Two wolf pups were photographed frolicking in a reserve area for birds. For centuries, the predators were hunted to near extinction in Italy. The iconic predator also is celebrated in Italy’s history in the myth of Rome’s founding.
The Romans credited the creation of their city to the kindness of a mother she-wolf, who nursed the infants Romulus and Remus, who had been left to die in the wild. According to the legend, the pair would go on to establish Rome. The wolf also is celebrated in many other cultures, through art, myth, and folklore.
Rome’s founding story is celebrated in statues called the Capitoline Wolf, first erected in Italy in the 11th and 12th centuries.
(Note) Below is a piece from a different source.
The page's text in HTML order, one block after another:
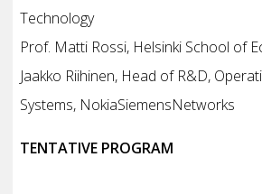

I saw several such statues, in Sienna and Florence.
At the most basic level, Rome’s creation myth is literally connected to sucking the breast of a feared carnivore. The almost primal connection to something feared and revered is woven into Roman identity. For anyone familiar with that history, Rome went on to conquer and absorb all other cultures and civilizations surrounding the Mediterranean Sea, stretching from the highlands of England to the hot sands of modern-day Iraq to the Nile valley, as far south as southern Egypt.
I photographed these statues in 2006 during my travels in Italy, mainly because I feel a strong personal connection with wolves. I had some of the most memorable encounters with wolves in the wild in Alaska, when I lived there between 2004 and 2010.
During one spring mountain run, I met a wolf mom and her pups. They approached me, curious as pups are. Their mom whimpered, trying to signal them back to safety. She was a loving mother. Humans fear them because they have, I think, more dignity than us in many ways in how they care for each other.